Here is why this should not be done.

  1. Opening the remand up to relitigate the issue of the valuation of Palo Verde will set a bad precedent.  If NEE can relitigate that issue, PNM likewise could relitigate the issues it lost on appeal, such as whether Palo Verde reacquisition and lease extension was prudent, and whether it was prudent to install the balanced draft unit.  This would mean no issue that is appealed to the Supreme Court is ever final, because it could be relitigated on remand.  Under the Law of the Case Doctrine, a court, and I believe this Commission, cannot go back and relitigate a decision that it has already made and which has already been affirmed by the Supreme Court.  “The doctrine of law of the case… ‘relates to litigation of the same issue recurring within the same suit.’ ‘Under the law of the case doctrine, a decision on an issue of law made at one stage of a case becomes a binding precedent in successive stages of the same litigation.’; see also United States v.
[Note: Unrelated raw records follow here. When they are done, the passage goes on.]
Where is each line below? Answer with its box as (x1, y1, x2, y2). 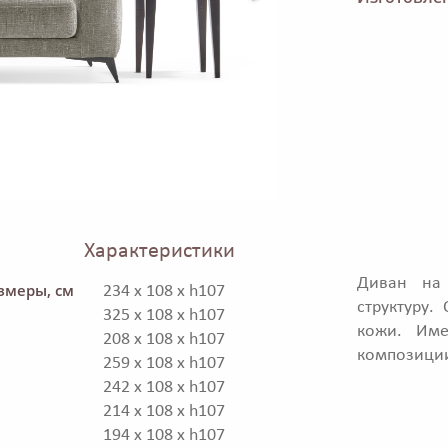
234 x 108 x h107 (103, 282, 225, 302)
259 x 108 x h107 (103, 354, 225, 374)
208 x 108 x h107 (103, 330, 225, 350)
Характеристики (84, 241, 235, 263)
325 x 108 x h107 (103, 306, 225, 326)
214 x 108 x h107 (103, 402, 225, 422)
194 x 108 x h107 (103, 426, 225, 446)
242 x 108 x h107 (103, 378, 225, 398)
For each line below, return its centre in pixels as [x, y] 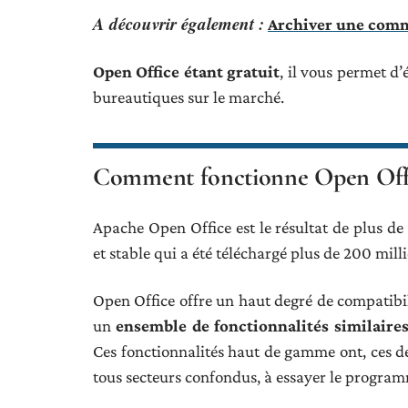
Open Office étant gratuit [187, 71]
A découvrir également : [178, 23]
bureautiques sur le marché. [189, 97]
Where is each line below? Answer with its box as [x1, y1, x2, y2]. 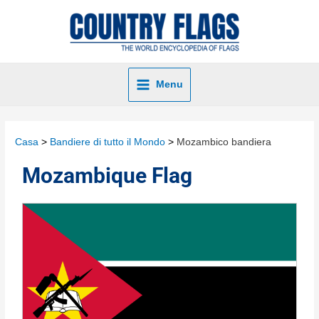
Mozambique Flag [22, 163, 193, 189]
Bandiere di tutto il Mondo [50, 137, 166, 148]
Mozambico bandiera [177, 137, 272, 148]
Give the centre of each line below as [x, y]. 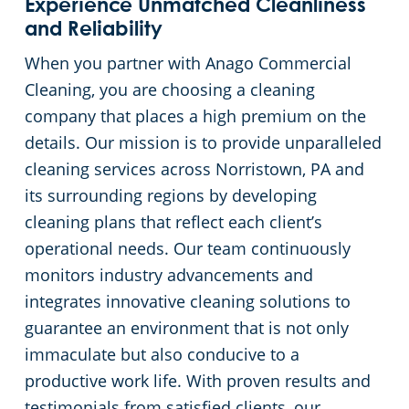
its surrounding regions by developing [171, 196]
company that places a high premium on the [195, 116]
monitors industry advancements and [169, 275]
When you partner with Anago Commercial [188, 63]
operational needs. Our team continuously [188, 249]
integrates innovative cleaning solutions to [188, 302]
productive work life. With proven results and [198, 381]
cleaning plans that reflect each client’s [173, 222]
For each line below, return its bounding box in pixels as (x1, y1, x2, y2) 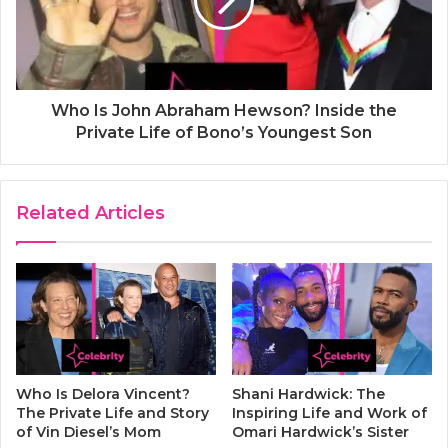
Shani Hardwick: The (232, 385, 385, 404)
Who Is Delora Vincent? (16, 385, 190, 404)
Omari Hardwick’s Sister (232, 423, 409, 442)
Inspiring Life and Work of (232, 404, 427, 423)
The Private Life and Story (16, 404, 209, 423)
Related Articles (16, 201, 165, 224)
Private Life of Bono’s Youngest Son (76, 122, 372, 142)
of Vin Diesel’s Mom (16, 423, 161, 442)
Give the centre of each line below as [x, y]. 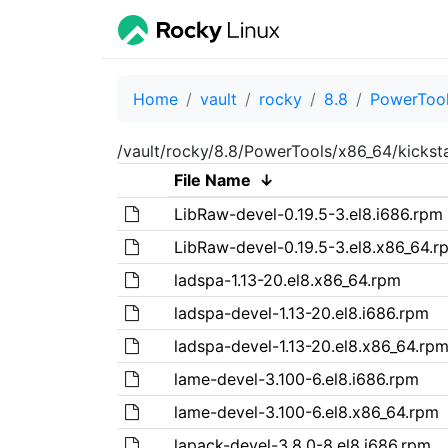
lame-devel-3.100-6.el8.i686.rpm [296, 378]
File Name [212, 179]
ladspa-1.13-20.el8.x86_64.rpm [287, 279]
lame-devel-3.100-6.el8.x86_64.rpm [306, 411]
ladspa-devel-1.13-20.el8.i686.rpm [301, 312]
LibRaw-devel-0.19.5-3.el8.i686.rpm [308, 213]
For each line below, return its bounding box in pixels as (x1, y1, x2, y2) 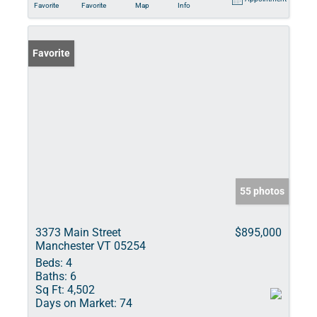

Alexander, 106 F.3d 874, 876 (9th Cir.1997) (“Under the ‘law of the case’ doctrine, ‘a court is generally precluded from reconsidering an issue that has already been decided by the same court, or a higher court in the identical case.’ ” Alba v. Hayden, 148 N.M. 465, 237 P.3d 767, 2010 NMCA 37, ¶7 (internal citations omitted).

That is exactly what NEE is asking to do – to relitigate an issue in the same case that has already been decided and affirmed by the Court.  NEE lost on appeal – the Court specifically rejected NEE’s and the Water Authority’s arguments that the appropriate remedy for imprudence was setting the value of Palo Verde at $0.   It also found that the Commission’s decision as to the value of Palo Verde was reasonable and lawful.

If a party is allowed to relitigate issues it lost on appeal, that opens the door for PNM to do the same.  For example, the Supreme Court affirmed the Commission’s disallowance of Balanced Draft, which reduced PNM’s rate base by $52 million.  Can PNM now ask the Commission to relitigate this issue? Can it come back and ask to provide more evidence that it didn’t provide before, to try to get a new decision?  The answer is no, because of the law of the case doctrine. PNM had its opportunity to litigate the issue, and it lost, and that was affirmed by the Supreme Court. It can’t come back for a do-over.  As another example, PNM can’t come back and relitigate the issue of whether its Palo Verde lease decision was imprudent, because of the Law of the Case Doctrine.

  1. Disallowing the 168MW of Palo Verde from rates will not affect the operations of Palo Verde.  It will continue to operate just as it has, for as long as the owners decide to.  If the 178MW are taken out of PNMs rates and generation portfolio, they will just be used by someone else.

Removing 178 MW from PNM’s cost recovery is a false issue – it will not cause Palo Verde to shut down or change its operating characteristics.  Palo Verde is almost 4000 MW of capacity and has 8 owners and is operated by Arizona Public Service Company. It will operate at maximum capacity regardless of the outcome of this case.  This case will not have an effect on that. It will not affect nuclear fuel use or storage, or any other environmental effects from nuclear generation at Palo Verde.

In fact, removing this portion of Palo Verde from rates could have an adverse effect on carbon emissions and climate change.  If PNM has to replace the generation from Palo Verde, there is no certainty that it could be replaced entirely by renewables – and there is a good possibility that PNM would seek to increase its generation from existing gas plants or even add gas generation.  In fact, PNM’s 2017 IRP, shows that is exactly what could happen. That IRP, in Table 129 shows what happens if 114MW of Palo Verde is not used as a resource beginning in 2023 – and it shows replacement by gas generation. See also, PNM 2017 IRP, p. 108.

CCAE doesn’t support nuclear generation.  But because removing 178MW of Palo Verde from PNM’s portfolio would not change the operations of the plant, and could also result in increased gas generation, removing it would have no benefits and could actually increase carbon emissions.